Respect. Accept. Adapt.

It’s a critical cycle in life.

Respect. Accept. Adapt.

It’s often more challenging than it appears on the surface.

Respect. Accept. Adapt.

It comes easier in some aspects—and some seasons—of life than others.

Respect. Accept. Adapt.

It’s become a necessity to repeat this cycle frequently in recent months.

Respect. Accept. Adapt.

Gradually it’s become a mantra for coping—and maybe even growing—in these strange and often uncertain times.

Respect. Accept. Adapt.

As runners, we are often admonished to ‘respect the plan’, meaning that we should trust that if we follow the workouts and mileages laid out, then we’ll making it to the finish line. There are all other manner of rules and states and circumstances to respect: fellow runners, traffic laws, the weather, the mountains, our own bodies and their capabilities. There is, or at least generally we’re expected to feel there is, an intrinsic value, quality, or authority that demands a certain level of deference. Respect helps us avoid placing our own ego at the center of the universe, at least some of the time.
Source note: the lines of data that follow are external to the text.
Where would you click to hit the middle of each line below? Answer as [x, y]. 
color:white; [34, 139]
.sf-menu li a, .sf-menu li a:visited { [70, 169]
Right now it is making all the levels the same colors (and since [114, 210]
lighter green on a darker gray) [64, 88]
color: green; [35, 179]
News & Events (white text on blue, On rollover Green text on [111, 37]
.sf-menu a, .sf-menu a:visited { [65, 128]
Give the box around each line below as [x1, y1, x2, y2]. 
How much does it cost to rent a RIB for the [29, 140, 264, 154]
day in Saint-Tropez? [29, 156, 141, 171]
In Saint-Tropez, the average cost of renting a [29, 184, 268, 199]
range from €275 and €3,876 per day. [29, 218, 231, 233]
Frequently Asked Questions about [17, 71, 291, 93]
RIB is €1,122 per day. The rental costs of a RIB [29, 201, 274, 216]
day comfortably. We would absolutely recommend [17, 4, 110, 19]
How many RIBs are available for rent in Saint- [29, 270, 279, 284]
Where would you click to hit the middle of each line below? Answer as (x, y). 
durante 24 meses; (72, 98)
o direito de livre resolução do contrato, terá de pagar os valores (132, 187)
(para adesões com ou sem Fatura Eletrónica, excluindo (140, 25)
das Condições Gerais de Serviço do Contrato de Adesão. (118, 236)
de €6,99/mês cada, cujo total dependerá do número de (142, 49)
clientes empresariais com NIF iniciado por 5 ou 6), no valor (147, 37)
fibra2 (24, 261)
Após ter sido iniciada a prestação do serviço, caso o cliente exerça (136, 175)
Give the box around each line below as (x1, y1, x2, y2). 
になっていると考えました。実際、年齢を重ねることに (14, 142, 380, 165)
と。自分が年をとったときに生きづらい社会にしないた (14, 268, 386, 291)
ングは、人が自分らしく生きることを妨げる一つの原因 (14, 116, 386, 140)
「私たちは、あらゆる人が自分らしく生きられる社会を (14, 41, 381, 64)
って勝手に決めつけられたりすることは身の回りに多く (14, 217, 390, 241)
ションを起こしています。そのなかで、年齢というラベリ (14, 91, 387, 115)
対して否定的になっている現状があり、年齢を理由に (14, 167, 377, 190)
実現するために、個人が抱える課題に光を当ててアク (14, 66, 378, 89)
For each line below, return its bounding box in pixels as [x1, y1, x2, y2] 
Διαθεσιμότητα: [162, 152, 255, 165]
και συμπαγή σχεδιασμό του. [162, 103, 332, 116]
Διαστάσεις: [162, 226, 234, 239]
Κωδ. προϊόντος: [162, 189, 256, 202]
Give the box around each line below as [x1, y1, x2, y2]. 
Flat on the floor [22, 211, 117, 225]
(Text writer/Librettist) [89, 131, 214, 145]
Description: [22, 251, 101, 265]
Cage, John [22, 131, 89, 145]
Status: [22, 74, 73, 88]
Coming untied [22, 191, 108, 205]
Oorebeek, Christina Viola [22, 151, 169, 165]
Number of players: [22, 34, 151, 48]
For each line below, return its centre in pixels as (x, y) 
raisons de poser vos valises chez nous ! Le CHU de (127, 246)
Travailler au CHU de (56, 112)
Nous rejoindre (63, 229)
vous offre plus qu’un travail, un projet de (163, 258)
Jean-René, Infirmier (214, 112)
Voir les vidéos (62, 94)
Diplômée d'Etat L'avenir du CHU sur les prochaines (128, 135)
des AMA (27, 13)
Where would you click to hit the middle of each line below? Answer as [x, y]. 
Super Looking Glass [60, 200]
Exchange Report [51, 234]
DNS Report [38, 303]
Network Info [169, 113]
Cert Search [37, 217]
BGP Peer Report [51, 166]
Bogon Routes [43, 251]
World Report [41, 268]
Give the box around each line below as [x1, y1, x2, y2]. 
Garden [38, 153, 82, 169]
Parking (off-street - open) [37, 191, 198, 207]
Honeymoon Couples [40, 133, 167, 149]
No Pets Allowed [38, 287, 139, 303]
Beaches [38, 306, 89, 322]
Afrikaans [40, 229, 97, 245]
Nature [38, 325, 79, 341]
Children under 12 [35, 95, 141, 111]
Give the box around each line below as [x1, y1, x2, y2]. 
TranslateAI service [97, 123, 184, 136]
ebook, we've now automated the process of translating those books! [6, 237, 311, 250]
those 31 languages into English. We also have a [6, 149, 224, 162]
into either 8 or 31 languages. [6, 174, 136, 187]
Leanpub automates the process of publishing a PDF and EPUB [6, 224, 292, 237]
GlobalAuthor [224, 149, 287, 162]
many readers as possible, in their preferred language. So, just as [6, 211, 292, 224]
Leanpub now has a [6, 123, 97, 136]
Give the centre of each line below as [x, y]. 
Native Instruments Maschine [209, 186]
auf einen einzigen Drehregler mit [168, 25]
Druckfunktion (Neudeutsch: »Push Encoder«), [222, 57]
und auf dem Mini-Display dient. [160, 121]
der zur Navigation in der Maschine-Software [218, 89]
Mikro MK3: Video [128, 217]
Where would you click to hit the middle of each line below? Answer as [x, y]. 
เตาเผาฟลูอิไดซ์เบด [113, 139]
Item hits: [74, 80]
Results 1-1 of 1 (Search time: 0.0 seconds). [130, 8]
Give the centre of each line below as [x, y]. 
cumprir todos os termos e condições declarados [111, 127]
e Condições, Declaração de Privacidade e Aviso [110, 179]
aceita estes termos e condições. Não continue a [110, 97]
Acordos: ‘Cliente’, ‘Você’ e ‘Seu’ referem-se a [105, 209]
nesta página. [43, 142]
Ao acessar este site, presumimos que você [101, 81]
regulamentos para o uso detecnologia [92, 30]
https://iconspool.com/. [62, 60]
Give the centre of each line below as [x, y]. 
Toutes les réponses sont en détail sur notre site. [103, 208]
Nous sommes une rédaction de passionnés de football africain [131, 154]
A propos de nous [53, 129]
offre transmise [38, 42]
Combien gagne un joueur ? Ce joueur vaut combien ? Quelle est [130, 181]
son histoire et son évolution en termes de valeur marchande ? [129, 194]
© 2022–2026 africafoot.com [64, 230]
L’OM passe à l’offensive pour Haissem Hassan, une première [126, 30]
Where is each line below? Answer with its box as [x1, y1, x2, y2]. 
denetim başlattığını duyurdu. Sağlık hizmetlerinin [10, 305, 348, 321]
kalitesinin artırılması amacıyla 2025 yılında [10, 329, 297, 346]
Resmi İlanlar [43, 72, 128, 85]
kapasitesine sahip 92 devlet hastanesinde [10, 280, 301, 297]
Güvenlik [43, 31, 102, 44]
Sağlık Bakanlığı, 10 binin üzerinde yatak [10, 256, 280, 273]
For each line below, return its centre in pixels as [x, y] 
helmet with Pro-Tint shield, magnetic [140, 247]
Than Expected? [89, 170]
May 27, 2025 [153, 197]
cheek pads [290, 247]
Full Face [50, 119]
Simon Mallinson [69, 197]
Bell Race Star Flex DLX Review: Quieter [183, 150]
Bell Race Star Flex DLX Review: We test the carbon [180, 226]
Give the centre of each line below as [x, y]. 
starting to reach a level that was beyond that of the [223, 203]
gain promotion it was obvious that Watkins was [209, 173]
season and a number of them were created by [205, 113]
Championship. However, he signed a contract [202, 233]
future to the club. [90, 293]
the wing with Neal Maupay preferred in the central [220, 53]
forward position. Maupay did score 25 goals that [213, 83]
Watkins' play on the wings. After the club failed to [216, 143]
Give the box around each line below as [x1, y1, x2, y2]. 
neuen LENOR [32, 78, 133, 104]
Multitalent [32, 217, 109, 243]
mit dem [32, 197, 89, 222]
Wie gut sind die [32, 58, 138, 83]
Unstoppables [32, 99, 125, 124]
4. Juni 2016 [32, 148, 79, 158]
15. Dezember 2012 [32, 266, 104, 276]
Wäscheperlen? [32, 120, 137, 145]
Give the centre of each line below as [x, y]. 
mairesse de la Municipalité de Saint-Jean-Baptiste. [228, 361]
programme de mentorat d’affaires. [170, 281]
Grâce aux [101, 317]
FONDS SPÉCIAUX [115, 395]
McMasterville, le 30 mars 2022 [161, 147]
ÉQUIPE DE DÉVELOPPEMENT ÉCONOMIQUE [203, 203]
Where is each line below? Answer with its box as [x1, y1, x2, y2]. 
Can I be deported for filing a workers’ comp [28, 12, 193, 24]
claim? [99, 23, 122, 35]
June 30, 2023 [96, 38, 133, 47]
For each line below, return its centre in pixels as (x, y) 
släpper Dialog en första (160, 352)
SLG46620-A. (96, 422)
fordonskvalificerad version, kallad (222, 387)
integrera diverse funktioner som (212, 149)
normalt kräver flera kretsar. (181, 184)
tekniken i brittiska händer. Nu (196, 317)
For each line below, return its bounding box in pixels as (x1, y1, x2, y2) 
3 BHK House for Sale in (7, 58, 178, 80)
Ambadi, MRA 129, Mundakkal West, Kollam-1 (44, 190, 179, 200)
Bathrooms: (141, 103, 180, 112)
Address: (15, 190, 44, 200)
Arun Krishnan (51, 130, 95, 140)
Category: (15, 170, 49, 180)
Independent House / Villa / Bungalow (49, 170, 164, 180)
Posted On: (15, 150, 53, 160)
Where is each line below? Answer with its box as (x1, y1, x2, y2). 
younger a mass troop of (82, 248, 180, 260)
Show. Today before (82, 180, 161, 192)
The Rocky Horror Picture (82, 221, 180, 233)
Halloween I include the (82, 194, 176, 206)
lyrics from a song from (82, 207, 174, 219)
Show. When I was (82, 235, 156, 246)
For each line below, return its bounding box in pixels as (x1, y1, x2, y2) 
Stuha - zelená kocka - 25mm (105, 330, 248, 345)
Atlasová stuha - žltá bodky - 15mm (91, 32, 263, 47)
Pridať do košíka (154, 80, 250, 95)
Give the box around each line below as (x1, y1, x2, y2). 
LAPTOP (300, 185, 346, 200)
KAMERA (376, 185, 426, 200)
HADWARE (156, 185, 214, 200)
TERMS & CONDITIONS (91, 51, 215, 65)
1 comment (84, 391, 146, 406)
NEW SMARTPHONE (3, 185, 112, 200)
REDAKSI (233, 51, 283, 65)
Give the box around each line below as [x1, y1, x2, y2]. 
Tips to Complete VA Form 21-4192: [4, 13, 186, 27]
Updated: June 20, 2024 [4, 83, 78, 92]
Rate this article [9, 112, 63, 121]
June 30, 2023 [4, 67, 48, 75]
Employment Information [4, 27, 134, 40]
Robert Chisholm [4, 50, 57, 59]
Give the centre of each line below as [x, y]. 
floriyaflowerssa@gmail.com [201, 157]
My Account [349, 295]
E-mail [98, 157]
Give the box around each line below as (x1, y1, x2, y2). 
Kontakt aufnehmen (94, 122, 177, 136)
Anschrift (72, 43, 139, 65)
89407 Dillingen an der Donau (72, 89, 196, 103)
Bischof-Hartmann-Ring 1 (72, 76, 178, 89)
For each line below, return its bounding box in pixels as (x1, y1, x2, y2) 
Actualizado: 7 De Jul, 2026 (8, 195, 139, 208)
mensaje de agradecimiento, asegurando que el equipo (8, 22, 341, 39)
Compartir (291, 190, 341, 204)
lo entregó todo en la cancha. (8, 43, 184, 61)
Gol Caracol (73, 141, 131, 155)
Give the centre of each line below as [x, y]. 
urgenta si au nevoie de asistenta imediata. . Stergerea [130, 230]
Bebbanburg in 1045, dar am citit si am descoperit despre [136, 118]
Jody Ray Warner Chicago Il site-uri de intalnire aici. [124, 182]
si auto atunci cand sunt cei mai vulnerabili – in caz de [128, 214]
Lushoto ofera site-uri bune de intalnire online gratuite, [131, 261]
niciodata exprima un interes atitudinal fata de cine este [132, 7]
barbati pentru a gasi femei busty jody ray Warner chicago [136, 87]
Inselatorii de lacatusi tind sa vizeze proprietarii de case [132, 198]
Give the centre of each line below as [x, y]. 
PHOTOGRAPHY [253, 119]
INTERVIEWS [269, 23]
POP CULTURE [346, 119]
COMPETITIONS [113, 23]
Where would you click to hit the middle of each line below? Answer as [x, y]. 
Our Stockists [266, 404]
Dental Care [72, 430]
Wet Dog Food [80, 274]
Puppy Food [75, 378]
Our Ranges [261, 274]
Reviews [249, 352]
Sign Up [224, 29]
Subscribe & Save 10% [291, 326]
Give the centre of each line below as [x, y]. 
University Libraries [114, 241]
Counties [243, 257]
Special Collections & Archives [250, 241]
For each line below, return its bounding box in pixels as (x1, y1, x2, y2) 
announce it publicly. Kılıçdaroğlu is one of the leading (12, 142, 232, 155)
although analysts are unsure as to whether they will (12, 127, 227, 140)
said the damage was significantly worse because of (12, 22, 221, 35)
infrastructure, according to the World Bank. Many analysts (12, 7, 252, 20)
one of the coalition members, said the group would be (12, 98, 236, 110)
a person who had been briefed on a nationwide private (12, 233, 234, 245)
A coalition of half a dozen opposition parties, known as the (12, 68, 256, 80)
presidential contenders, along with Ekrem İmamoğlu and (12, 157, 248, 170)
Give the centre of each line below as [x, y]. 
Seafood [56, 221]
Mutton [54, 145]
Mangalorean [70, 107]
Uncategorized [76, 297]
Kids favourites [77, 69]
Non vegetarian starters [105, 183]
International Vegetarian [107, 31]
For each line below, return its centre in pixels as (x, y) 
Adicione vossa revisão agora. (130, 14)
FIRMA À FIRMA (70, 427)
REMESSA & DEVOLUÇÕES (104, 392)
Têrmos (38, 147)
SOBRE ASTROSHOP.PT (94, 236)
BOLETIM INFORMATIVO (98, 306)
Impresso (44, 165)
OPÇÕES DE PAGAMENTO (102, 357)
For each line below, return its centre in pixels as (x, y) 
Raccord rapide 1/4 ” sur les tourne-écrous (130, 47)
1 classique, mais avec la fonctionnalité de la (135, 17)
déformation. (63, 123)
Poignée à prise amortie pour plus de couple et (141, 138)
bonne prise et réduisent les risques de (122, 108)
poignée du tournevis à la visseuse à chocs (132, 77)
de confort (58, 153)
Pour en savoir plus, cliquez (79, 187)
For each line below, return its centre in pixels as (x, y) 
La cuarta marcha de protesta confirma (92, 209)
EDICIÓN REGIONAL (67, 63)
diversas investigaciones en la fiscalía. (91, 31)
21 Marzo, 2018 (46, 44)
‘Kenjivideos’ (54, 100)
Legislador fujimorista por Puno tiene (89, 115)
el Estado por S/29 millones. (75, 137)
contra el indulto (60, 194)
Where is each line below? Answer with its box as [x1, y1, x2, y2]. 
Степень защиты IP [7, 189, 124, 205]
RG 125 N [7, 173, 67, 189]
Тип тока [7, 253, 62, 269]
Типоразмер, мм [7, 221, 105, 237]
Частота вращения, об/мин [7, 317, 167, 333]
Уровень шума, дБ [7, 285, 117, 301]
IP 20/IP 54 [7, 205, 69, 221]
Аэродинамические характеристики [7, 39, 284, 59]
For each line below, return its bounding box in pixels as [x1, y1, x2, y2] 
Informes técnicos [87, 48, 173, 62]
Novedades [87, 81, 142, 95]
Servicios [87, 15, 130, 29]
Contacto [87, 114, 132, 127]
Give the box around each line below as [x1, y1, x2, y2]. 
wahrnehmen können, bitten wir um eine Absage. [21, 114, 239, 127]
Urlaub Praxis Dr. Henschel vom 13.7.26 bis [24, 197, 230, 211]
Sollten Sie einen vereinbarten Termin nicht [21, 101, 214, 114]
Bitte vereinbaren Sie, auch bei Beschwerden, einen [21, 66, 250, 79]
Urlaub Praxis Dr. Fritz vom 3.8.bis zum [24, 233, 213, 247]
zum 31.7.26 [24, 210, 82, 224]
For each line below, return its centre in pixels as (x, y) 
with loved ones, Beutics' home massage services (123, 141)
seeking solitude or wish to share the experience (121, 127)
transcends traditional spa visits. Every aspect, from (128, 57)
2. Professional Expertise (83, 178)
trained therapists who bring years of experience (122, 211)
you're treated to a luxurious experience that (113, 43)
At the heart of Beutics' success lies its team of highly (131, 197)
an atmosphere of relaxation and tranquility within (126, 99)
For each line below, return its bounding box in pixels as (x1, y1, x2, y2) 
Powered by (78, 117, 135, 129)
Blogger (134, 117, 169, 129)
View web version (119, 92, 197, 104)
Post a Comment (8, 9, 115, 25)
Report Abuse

Now if I respect these things, then I will accept certain limitations on my own plans or behavior. Because I respect my fellow runners, I accept that I will share the trail with them. Because I respect the power of nature, I understand the risks of running in the mountains, and I accept that I should carry extra gear and calories. Because I respect the training plan, I accept this week’s mileage or the long run buildup—I don’t slack off or overdo it because.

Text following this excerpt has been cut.